ACTION ITEM
Take from the entries below the stretch from the line with "Comment sortir du rôle de victime" through the line with "FILIPPO INZAGHI", and return it exactly, leaving the pictures out.

(ENTRIES PROVIDED)

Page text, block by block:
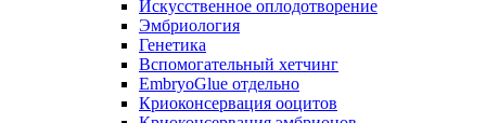
Искусственное оплодотворение
Эмбриология
Генетика
Вспомогательный хетчинг
EmbryoGlue отдельно
Криоконсервация ооцитов
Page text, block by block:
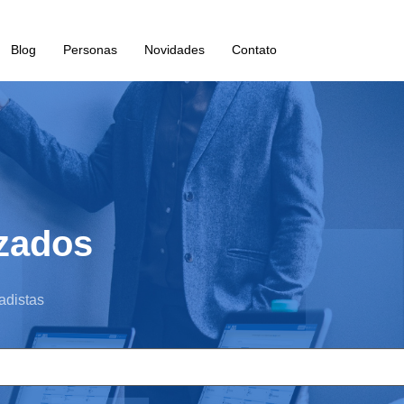
Blog Personas Novidades Contato
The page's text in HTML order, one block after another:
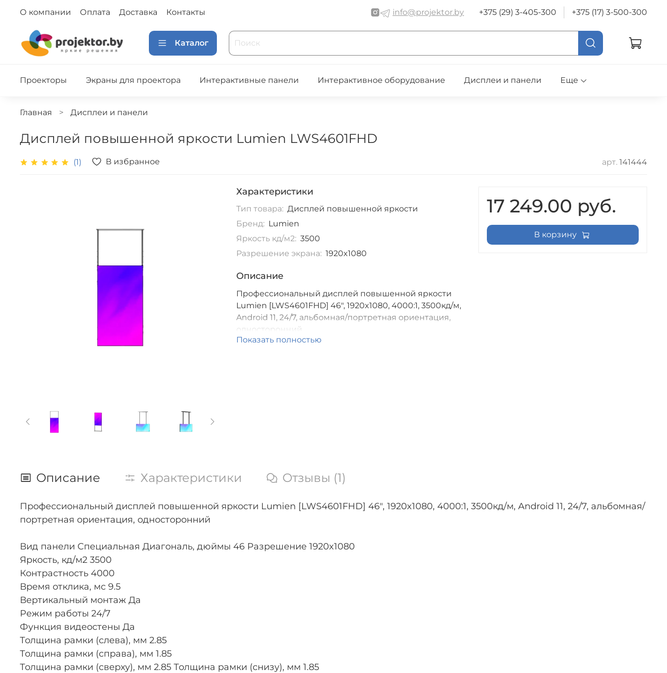
О компании Оплата Доставка Контакты info@projektor.by +375 (29) 3-405-300 +375 (17) 3-500-300
Каталог
Проекторы Экраны для проектора Интерактивные панели Интерактивное оборудование Дисплеи и панели Еще
Главная Дисплеи и панели
Дисплей повышенной яркости Lumien LWS4601FHD
(1) В избранное арт. 141444
Характеристики
Тип товара: Дисплей повышенной яркости
Бренд: Lumien
Яркость кд/м2: 3500
Разрешение экрана: 1920x1080
Описание
Профессиональный дисплей повышенной яркости
Lumien [LWS4601FHD] 46", 1920x1080, 4000:1, 3500кд/м,
Android 11, 24/7, альбомная/портретная ориентация,
односторонний
Показать полностью
17 249.00 руб.
В корзину
Описание Характеристики Отзывы (1)
Профессиональный дисплей повышенной яркости Lumien [LWS4601FHD] 46", 1920x1080, 4000:1, 3500кд/м, Android 11, 24/7, альбомная/
портретная ориентация, односторонний
Вид панели Специальная Диагональ, дюймы 46 Разрешение 1920x1080
Яркость, кд/м2 3500
Контрастность 4000
Время отклика, мс 9.5
Вертикальный монтаж Да
Режим работы 24/7
Функция видеостены Да
Толщина рамки (слева), мм 2.85
Толщина рамки (справа), мм 1.85
Толщина рамки (сверху), мм 2.85 Толщина рамки (снизу), мм 1.85
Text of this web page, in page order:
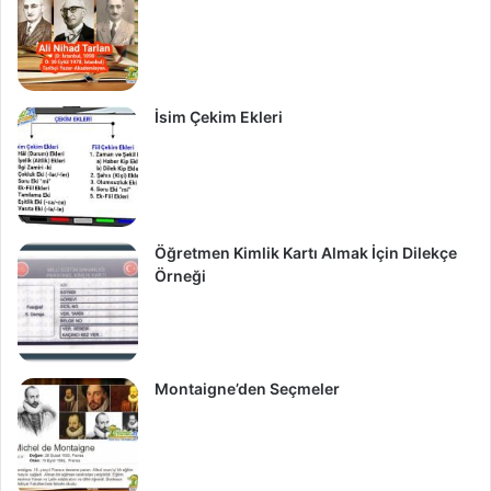
İsim Çekim Ekleri
Öğretmen Kimlik Kartı Almak İçin Dilekçe
Örneği
Montaigne’den Seçmeler
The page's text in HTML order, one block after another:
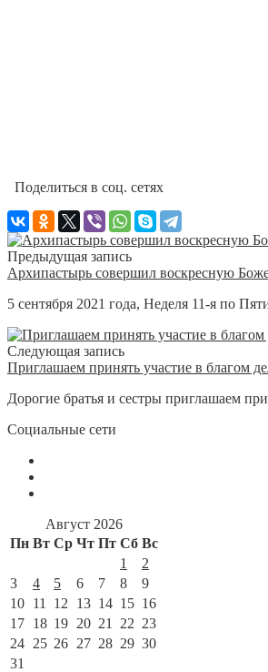
Поделиться в соц. сетях
Предыдущая запись
Архипастырь совершил воскресную
5 сентября 2021 года, Неделя 11-я по
Следующая запись
Приглашаем принять участие в благом
Дорогие братья и сестры приглашаем
Социальные сети
Август 2026
Пн Вт Ср Чт Пт Сб Вс
1
2
3
4 5 6 7 8
9
10 11 12 13 14 15 16
17 18 19 20 21 22 23
24 25 26 27 28 29 30
31
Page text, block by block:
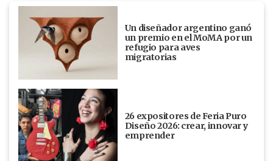
Un diseñador argentino ganó
un premio en el MoMA por un
refugio para aves
migratorias
26 expositores de Feria Puro
Diseño 2026: crear, innovar y
emprender
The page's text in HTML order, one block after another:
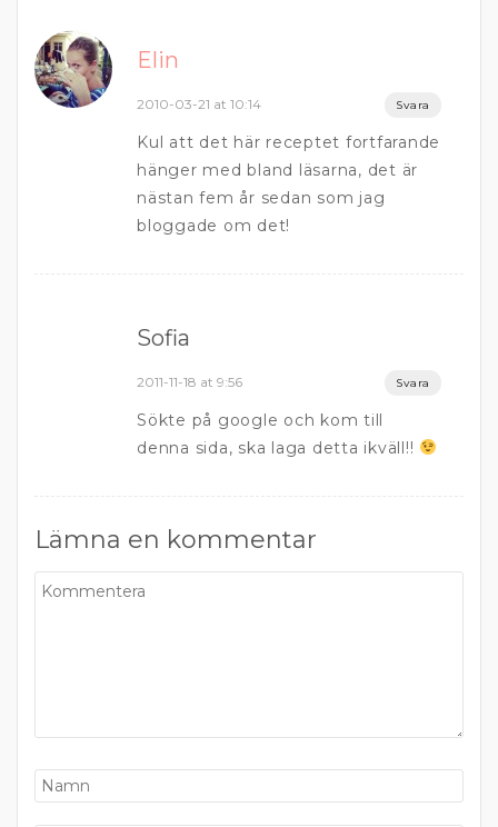
Elin
2010-03-21 at 10:14 Svara
Kul att det här receptet fortfarande
hänger med bland läsarna, det är
nästan fem år sedan som jag
bloggade om det!
Sofia
2011-11-18 at 9:56 Svara
Sökte på google och kom till
denna sida, ska laga detta ikväll!!
Lämna en kommentar
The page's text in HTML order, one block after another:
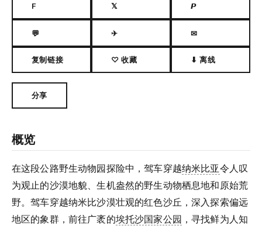
F 𝕏 𝙋
💬 ✈ ✉
复制链接 ♡ 收藏 ⬇ 离线
分享
概览
在这段公路野生动物园探险中，驾车穿越纳米比亚令人叹
为观止的沙漠地貌、生机盎然的野生动物栖息地和原始荒
野。驾车穿越纳米比沙漠壮观的红色沙丘，深入探索偏远
地区的象群，前往广袤的埃托沙国家公园 ，寻找鲜为人知
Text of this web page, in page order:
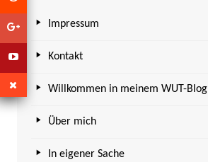
Impressum
Kontakt
Willkommen in meinem WUT-Blog
Über mich
In eigener Sache
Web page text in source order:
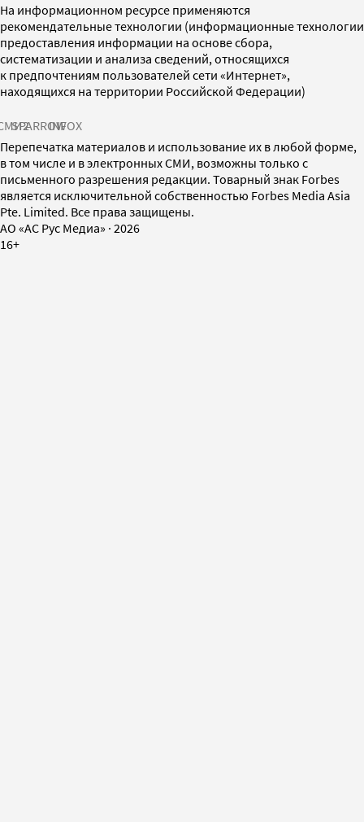
На информационном ресурсе применяются
рекомендательные технологии (информационные технологии
предоставления информации на основе сбора,
систематизации и анализа сведений, относящихся
к предпочтениям пользователей сети «Интернет»,
находящихся на территории Российской Федерации)
SPARROWINFOX
Перепечатка материалов и использование их в любой форме,
в том числе и в электронных СМИ, возможны только с
письменного разрешения редакции. Товарный знак Forbes
является исключительной собственностью Forbes Media Asia
Pte. Limited. Все права защищены.
AO «АС Рус Медиа» · 2026
16+
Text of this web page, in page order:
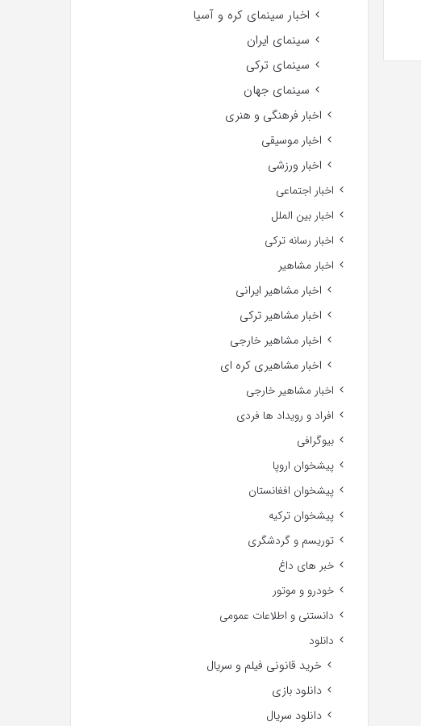
اخبار سینمای کره و آسیا
سینمای ایران
سینمای ترکی
سینمای جهان
اخبار فرهنگی و هنری
اخبار موسیقی
اخبار ورزشی
اخبار اجتماعی
اخبار بین الملل
اخبار رسانه ترکی
اخبار مشاهیر
اخبار مشاهیر ایرانی
اخبار مشاهیر ترکی
اخبار مشاهیر خارجی
اخبار مشاهیری کره ای
اخبار مشاهیر خارجی
افراد و رویداد ها فردی
بیوگرافی
پیشخوان اروپا
پیشخوان افغانستان
پیشخوان ترکیه
توریسم و گردشگری
خبر های داغ
خودرو و موتور
دانستنی و اطلاعات عمومی
دانلود
خرید قانونی فیلم و سریال
دانلود بازی
دانلود سریال
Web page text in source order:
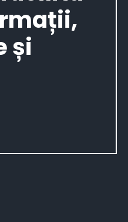
și
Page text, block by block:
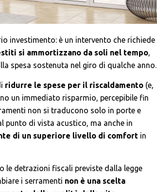
investimento: è un intervento che richiede
si ammortizzano da soli nel tempo,
spesa sostenuta nel giro di qualche anno.
ridurre le spese per il riscaldamento (e,
un immediato risparmio, percepibile fin
non si traducono solo in porte e
punto di vista acustico, ma anche in
di un superiore livello di comfort in
le detrazioni fiscali previste dalla legge
i serramenti non è una scelta
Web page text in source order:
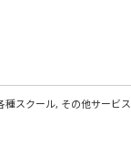
種スクール, その他サービス
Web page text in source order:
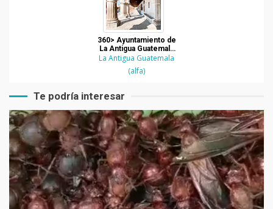
360> Ayuntamiento de
La Antigua Guatemala
viendo hacia el Parque
La Antigua Guatemala
(alfa)
Te podría interesar
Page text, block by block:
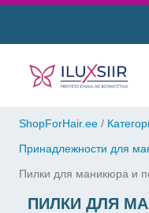
ShopForHair.ee /
Принадлежности для
Пилки для маникюра и
ПИЛКИ ДЛЯ
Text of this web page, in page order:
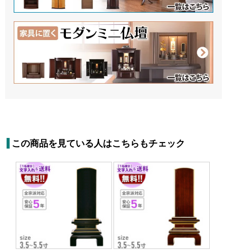
この商品を見ている人はこちらもチェック
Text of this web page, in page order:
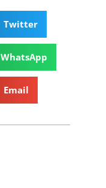
Twitter
WhatsApp
Email
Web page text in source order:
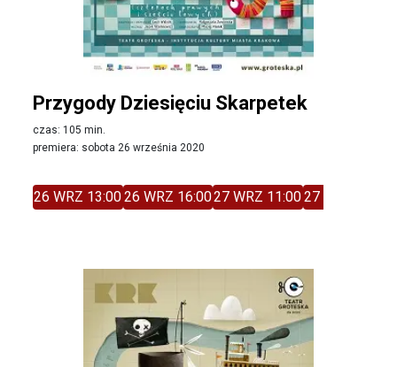
Przygody Dziesięciu Skarpetek
czas: 105 min.
premiera: sobota 26 września 2020
26 WRZ 13:0026 WRZ 16:0027 WRZ 11:0027 WRZ 14:00
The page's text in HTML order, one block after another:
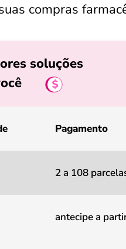
compras
soluções
Pagamento
2 a 108
antecipe a
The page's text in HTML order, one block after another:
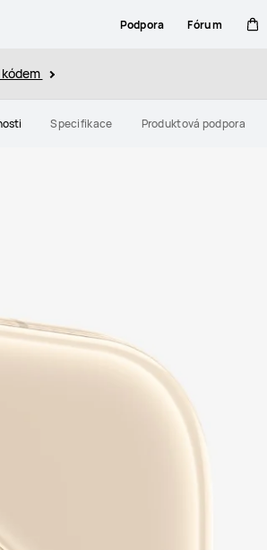
Podpora Fórum
Specifikace Produktová podpora
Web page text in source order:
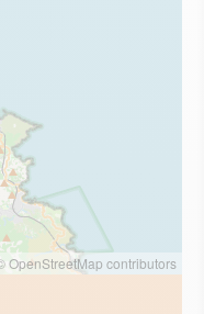
OpenStreetMap contributors
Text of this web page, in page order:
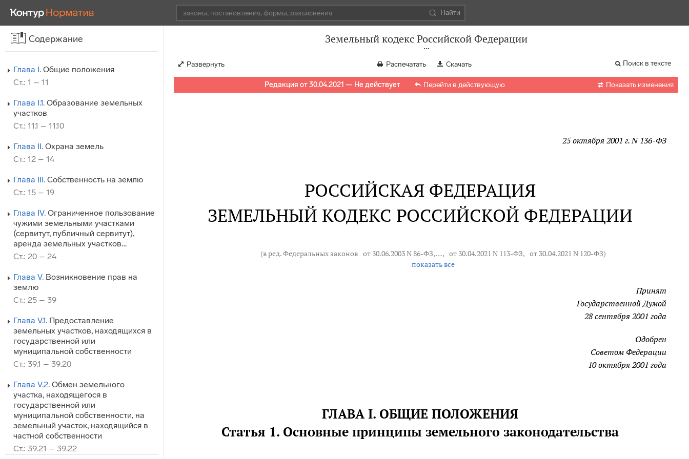
Найти
Содержание
Глава I. Общие положения
Ст.: 1 – 11
Глава I.1. Образование земельных
участков
Ст.: 11.1 – 11.10
Глава II. Охрана земель
Ст.: 12 – 14
Глава III. Собственность на землю
Ст.: 15 – 19
Глава IV. Ограниченное пользование
чужими земельными участками
(сервитут, публичный сервитут),
аренда земельных участков…
Ст.: 20 – 24
Глава V. Возникновение прав на
землю
Ст.: 25 – 39
Глава V.1. Предоставление
земельных участков, находящихся в
государственной или
муниципальной собственности
Ст.: 39.1 – 39.20
Глава V.2. Обмен земельного
участка, находящегося в
государственной или
муниципальной собственности, на
земельный участок, находящийся в
частной собственности
Ст.: 39.21 – 39.22
Земельный кодекс Российской Федерации
Развернуть Распечатать Скачать Поиск в тексте
Редакция от 30.04.2021 — Не действует Перейти в действующую  Показать изменения
25 октября 2001 г. N 136-ФЗ
РОССИЙСКАЯ ФЕДЕРАЦИЯ
ЗЕМЕЛЬНЫЙ КОДЕКС РОССИЙСКОЙ ФЕДЕРАЦИИ
(в ред. Федеральных законов от 30.06.2003 N 86-ФЗ, … , от 30.04.2021 N 113-ФЗ, от 30.04.2021 N 120-ФЗ)
показать все
Принят
Государственной Думой
28 сентября 2001 года
Одобрен
Советом Федерации
10 октября 2001 года
ГЛАВА I. ОБЩИЕ ПОЛОЖЕНИЯ
Статья 1. Основные принципы земельного законодательства
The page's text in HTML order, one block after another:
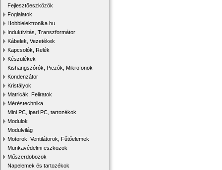
Fejlesztőeszközök
Foglalatok
Hobbielektronika.hu
Induktivitás, Transzformátor
Kábelek, Vezetékek
Kapcsolók, Relék
Készülékek
Kishangszórók, Piezók, Mikrofonok
Kondenzátor
Kristályok
Matricák, Feliratok
Méréstechnika
Mini PC, ipari PC, tartozékok
Modulok
Modulvilág
Motorok, Ventilátorok, Fűtőelemek
Munkavédelmi eszközök
Műszerdobozok
Napelemek és tartozékok
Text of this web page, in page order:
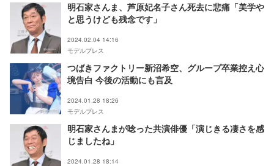
明石家さんま、芦原妃名子さん死去に悲痛「美学や
と思うけども残念です」
2024.02.04 14:16
モデルプレス
つばきファクトリー新沼希空、グループ卒業控え心
境告白 今後の活動にも言及
2024.01.28 18:26
モデルプレス
明石家さんまが唸った共演俳優「演じきる凄さを感
じましたね」
2024.01.28 18:14
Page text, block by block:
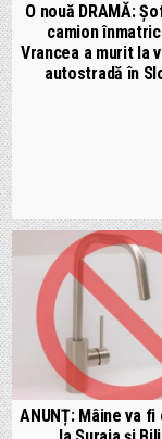
O nouă DRAMĂ:
camion
Vrancea a murit la
autostradă în
ANUNȚ: Mâine va
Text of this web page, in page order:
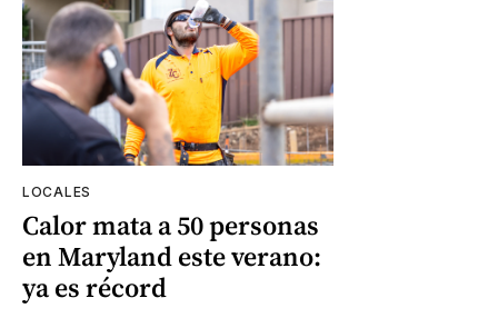
LOCALES
Calor mata a 50 personas
en Maryland este verano:
ya es récord
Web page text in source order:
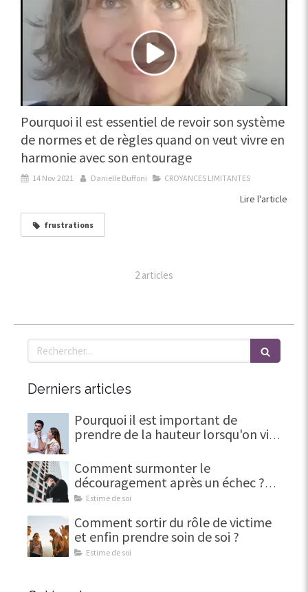
Pourquoi il est essentiel de revoir son système
de normes et de règles quand on veut vivre en
harmonie avec son entourage
14 Nov 2021 Danielle Buffoni CROYANCES LIMITANTES
Lire l'article
frustrations
2 articles
Rechercher
Derniers articles
Pourquoi il est important de
prendre de la hauteur lorsqu'on vit
Comment surmonter le
découragement après un échec ?
(Et en faire une force)
Estime de soi
Comment sortir du rôle de victime
et enfin prendre soin de soi ?
Estime de soi
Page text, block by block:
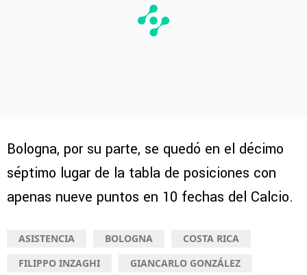
Bologna, por su parte, se quedó en el décimo
séptimo lugar de la tabla de posiciones con
apenas nueve puntos en 10 fechas del Calcio.
ASISTENCIA BOLOGNA
COSTA RICA
FILIPPO INZAGHI
GIANCARLO GONZÁLEZ
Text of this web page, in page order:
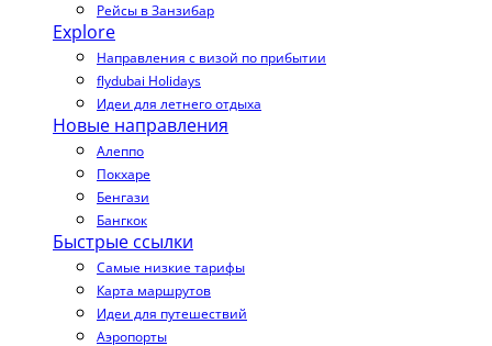
Рейсы в Занзибар
Explore
Направления с визой по прибытии
flydubai Holidays
Идеи для летнего отдыха
Новые направления
Алеппо
Покхаре
Бенгази
Бангкок
Быстрые ссылки
Самые низкие тарифы
Карта маршрутов
Идеи для путешествий
Аэропорты
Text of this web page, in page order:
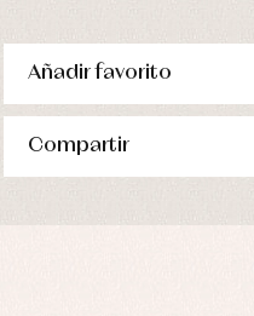
Añadir favorito
Compartir
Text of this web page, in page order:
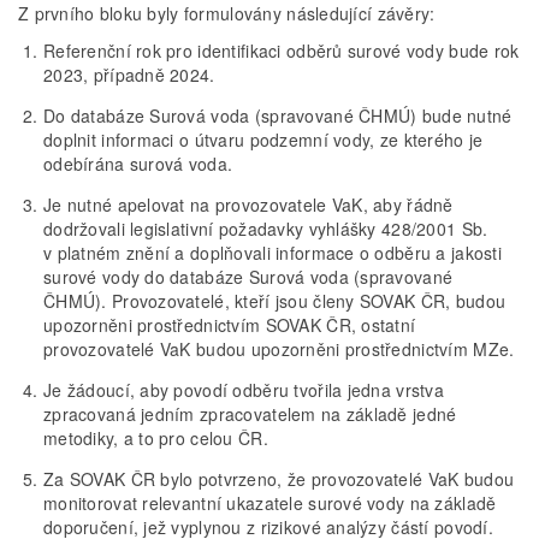
Z prvního bloku byly formulovány následující závěry:
Referenční rok pro identifikaci odběrů surové vody bude rok
2023, případně 2024.
Do databáze Surová voda (spravované ČHMÚ) bude nutné
doplnit informaci o útvaru podzemní vody, ze kterého je
odebírána surová voda.
Je nutné apelovat na provozovatele VaK, aby řádně
dodržovali legislativní požadavky vyhlášky 428/2001 Sb.
v platném znění a doplňovali informace o odběru a jakosti
surové vody do databáze Surová voda (spravované
ČHMÚ). Provozovatelé, kteří jsou členy SOVAK ČR, budou
upozorněni prostřednictvím SOVAK ČR, ostatní
provozovatelé VaK budou upozorněni prostřednictvím MZe.
Je žádoucí, aby povodí odběru tvořila jedna vrstva
zpracovaná jedním zpracovatelem na základě jedné
metodiky, a to pro celou ČR.
Za SOVAK ČR bylo potvrzeno, že provozovatelé VaK budou
monitorovat relevantní ukazatele surové vody na základě
doporučení, jež vyplynou z rizikové analýzy částí povodí.
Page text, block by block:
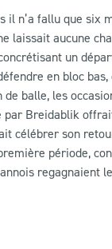
il n’a fallu que six
laissait aucune
un
en bloc
balle, les
par Breidablik
célébrer son
période,
regagnaient

(End ENTRIES PROVIDED)

RESULT FOR THIS EXERCISE
Comment sortir du rôle de victime
et enfin prendre soin de soi ?
Estime de soi
Page text, block by block:
Bologna, por su parte, se quedó en el décimo
séptimo lugar de la tabla de posiciones con
apenas nueve puntos en 10 fechas del Calcio.
ASISTENCIA BOLOGNA
COSTA RICA
FILIPPO INZAGHI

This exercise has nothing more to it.